── SOURCE DATA ──

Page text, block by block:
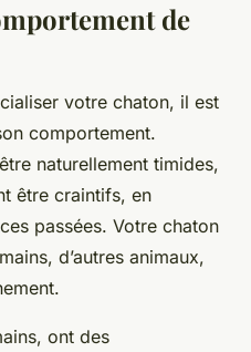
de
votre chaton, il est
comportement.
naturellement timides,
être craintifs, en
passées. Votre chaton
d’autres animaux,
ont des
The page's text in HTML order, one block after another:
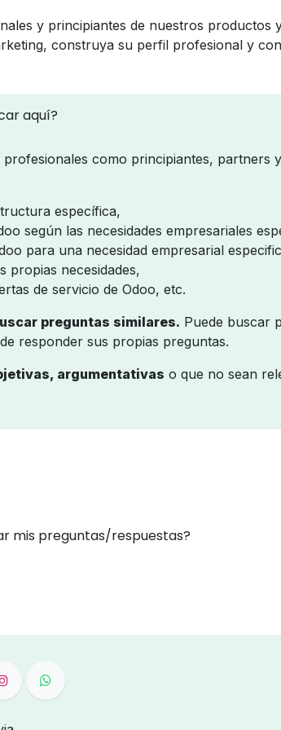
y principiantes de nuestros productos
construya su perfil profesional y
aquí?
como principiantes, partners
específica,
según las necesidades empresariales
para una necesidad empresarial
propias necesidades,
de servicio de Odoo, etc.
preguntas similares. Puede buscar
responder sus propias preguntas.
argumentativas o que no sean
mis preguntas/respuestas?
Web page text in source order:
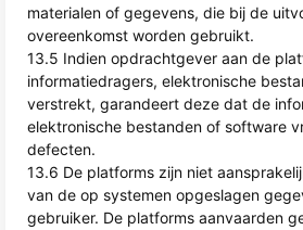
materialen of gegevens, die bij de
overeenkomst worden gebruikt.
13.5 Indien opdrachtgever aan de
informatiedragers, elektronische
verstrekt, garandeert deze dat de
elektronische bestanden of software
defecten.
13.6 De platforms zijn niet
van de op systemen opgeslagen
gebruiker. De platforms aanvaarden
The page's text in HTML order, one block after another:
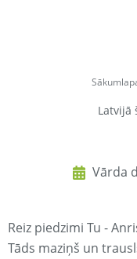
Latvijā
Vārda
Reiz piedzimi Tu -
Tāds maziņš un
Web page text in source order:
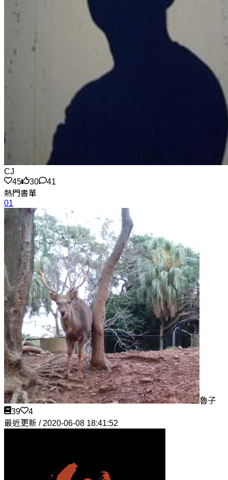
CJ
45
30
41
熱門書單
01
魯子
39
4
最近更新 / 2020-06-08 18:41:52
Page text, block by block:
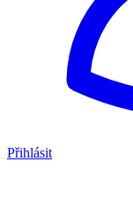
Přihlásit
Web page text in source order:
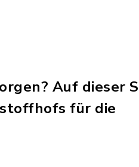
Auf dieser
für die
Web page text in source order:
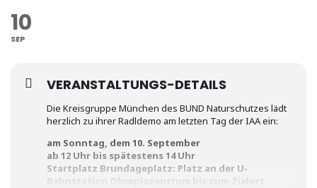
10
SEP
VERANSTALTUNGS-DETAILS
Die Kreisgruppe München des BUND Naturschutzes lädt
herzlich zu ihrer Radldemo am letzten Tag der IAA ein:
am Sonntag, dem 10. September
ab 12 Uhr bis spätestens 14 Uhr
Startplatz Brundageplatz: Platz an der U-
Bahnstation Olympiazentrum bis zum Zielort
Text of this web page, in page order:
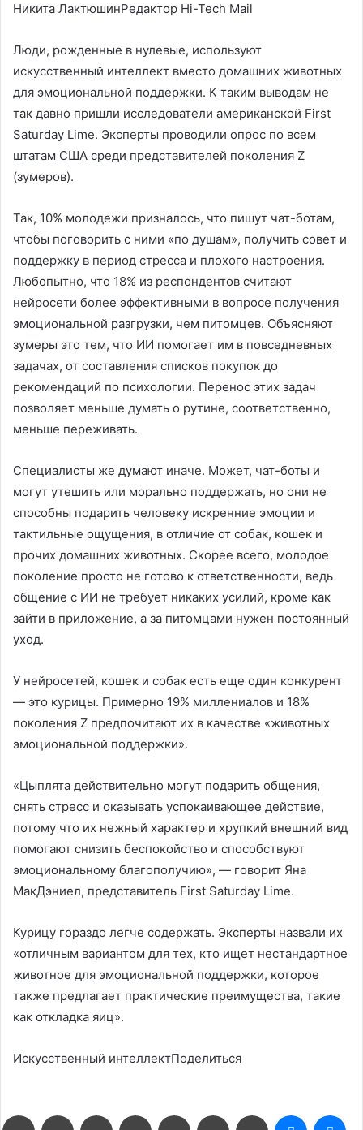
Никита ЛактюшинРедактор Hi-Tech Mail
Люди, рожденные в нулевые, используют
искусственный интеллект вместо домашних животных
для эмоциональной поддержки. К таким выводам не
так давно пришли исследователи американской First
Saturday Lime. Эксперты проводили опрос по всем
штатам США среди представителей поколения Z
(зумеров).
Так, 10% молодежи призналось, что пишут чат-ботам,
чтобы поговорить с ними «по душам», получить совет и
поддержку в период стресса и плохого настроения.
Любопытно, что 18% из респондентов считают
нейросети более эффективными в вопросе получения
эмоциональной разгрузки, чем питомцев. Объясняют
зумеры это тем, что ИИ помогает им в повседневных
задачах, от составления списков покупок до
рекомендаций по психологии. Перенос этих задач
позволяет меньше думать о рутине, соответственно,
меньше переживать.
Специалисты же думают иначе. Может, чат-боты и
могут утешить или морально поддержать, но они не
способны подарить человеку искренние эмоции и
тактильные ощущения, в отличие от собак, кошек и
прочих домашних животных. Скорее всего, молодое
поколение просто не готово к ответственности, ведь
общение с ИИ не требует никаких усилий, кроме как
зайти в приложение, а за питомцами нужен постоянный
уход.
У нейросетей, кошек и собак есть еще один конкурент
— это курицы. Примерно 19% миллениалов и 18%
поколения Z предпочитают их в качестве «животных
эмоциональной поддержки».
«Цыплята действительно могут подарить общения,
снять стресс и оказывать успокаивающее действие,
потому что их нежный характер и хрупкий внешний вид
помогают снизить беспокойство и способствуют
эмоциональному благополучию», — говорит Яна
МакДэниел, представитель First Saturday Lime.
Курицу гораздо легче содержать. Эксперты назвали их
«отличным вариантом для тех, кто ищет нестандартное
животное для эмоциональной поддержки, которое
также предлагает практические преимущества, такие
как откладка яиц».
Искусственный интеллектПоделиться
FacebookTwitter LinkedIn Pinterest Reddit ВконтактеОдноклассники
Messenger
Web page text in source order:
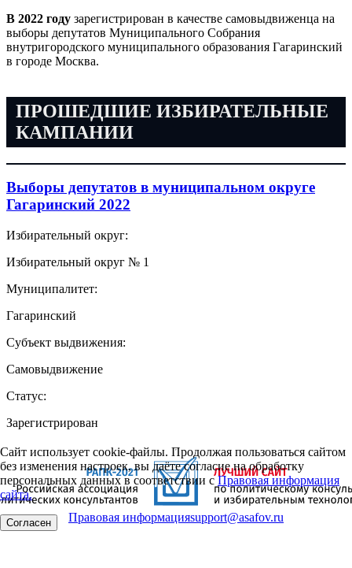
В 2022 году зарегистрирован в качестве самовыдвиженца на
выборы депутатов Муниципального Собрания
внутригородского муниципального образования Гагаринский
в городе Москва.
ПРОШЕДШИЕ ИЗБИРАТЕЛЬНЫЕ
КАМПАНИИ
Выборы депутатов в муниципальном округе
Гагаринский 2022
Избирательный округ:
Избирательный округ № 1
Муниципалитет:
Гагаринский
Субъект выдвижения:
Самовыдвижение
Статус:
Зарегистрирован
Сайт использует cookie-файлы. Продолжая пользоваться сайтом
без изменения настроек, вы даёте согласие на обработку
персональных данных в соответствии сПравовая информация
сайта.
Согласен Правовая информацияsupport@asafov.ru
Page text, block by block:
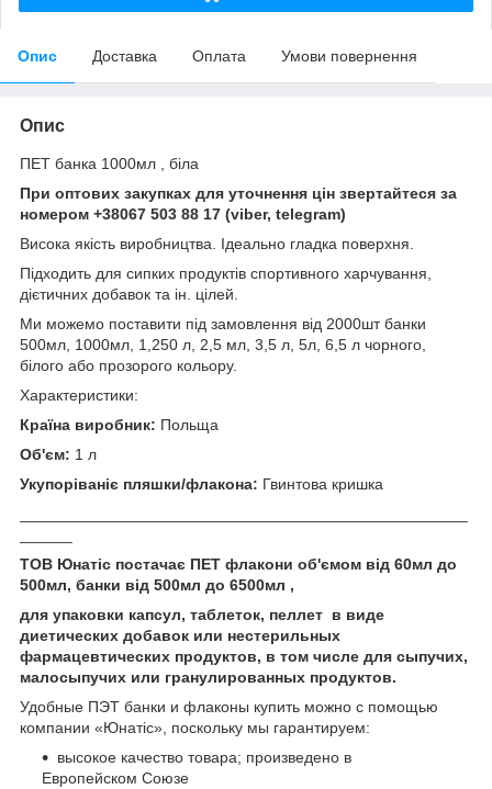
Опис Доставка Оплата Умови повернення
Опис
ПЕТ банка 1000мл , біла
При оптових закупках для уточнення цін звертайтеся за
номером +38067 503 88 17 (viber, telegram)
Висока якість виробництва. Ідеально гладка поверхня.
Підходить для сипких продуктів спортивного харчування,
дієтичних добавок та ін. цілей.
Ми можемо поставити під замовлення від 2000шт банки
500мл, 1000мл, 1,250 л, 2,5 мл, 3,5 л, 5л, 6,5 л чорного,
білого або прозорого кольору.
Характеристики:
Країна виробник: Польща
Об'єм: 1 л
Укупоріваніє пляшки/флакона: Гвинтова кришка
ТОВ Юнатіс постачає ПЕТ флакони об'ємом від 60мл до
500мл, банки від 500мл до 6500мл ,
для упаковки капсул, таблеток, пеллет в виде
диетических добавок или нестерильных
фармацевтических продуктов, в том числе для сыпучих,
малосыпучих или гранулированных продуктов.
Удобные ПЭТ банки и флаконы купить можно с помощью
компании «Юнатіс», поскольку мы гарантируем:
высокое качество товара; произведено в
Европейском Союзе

───
── SOURCE DATA ──

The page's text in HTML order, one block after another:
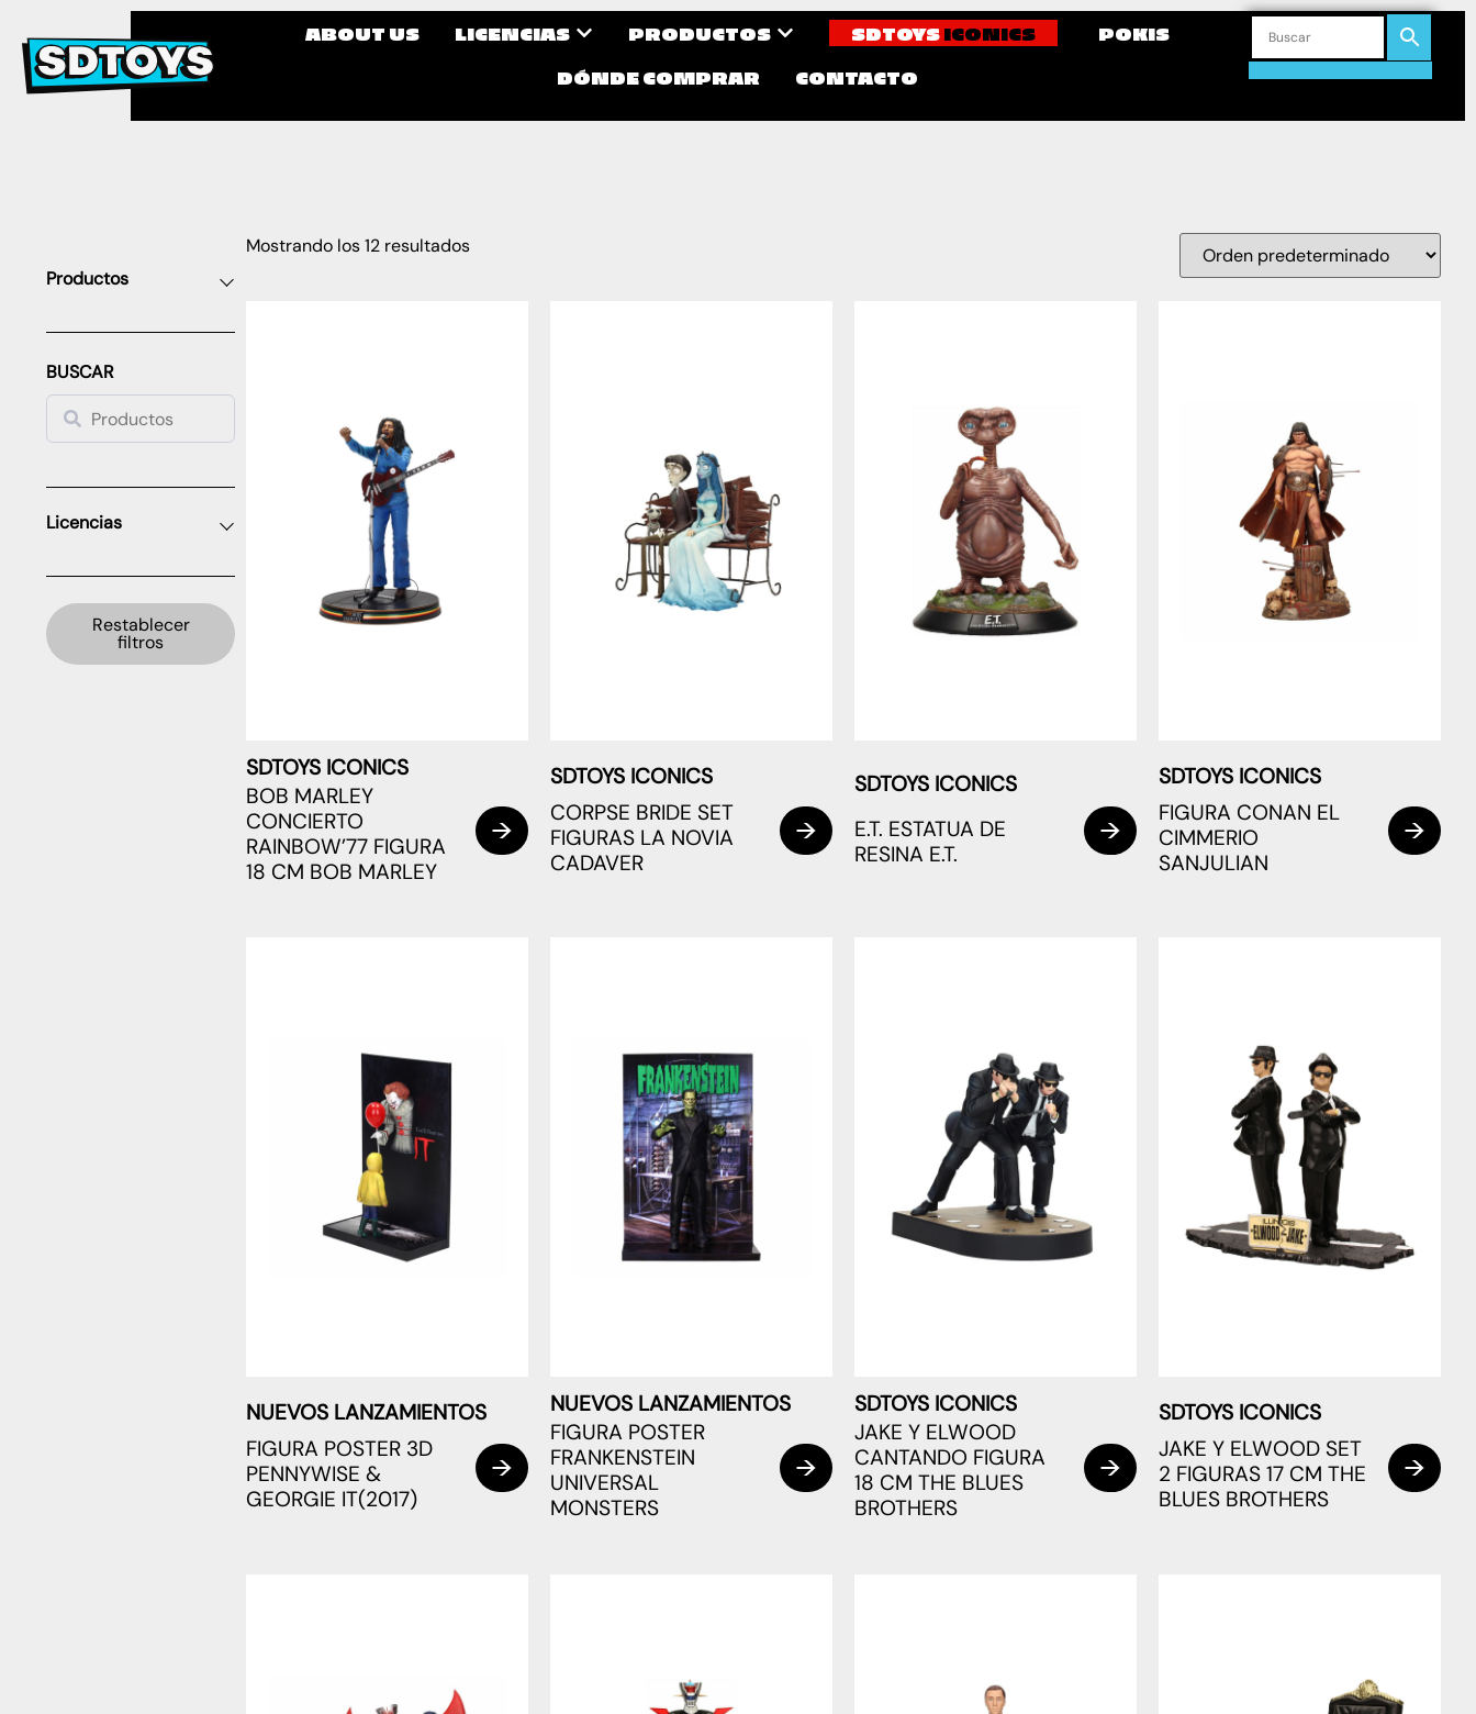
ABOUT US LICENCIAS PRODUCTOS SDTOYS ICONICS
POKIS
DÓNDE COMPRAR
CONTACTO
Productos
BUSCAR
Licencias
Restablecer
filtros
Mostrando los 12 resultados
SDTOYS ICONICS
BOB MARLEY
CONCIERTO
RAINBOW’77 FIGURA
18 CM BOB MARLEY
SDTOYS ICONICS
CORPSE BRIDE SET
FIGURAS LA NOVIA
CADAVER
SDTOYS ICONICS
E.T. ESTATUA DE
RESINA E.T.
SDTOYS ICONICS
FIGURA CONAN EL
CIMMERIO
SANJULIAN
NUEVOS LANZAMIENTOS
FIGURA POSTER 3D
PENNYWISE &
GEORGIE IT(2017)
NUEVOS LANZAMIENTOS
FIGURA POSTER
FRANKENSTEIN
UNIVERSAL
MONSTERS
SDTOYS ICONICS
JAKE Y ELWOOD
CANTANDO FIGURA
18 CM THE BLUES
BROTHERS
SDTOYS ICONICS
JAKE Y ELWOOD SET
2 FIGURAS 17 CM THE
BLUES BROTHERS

───

● PROBLEM:
I'd like the lines above from the one with "ТОВ Юнатіс постачає" up to and including the one with "Европейском Союзе" copied exactly, with no other lines.

● RESPONSE AREA:
ТОВ Юнатіс постачає ПЕТ флакони об'ємом від 60мл до
500мл, банки від 500мл до 6500мл ,
для упаковки капсул, таблеток, пеллет в виде
диетических добавок или нестерильных
фармацевтических продуктов, в том числе для сыпучих,
малосыпучих или гранулированных продуктов.
Удобные ПЭТ банки и флаконы купить можно с помощью
компании «Юнатіс», поскольку мы гарантируем:
высокое качество товара; произведено в
Европейском Союзе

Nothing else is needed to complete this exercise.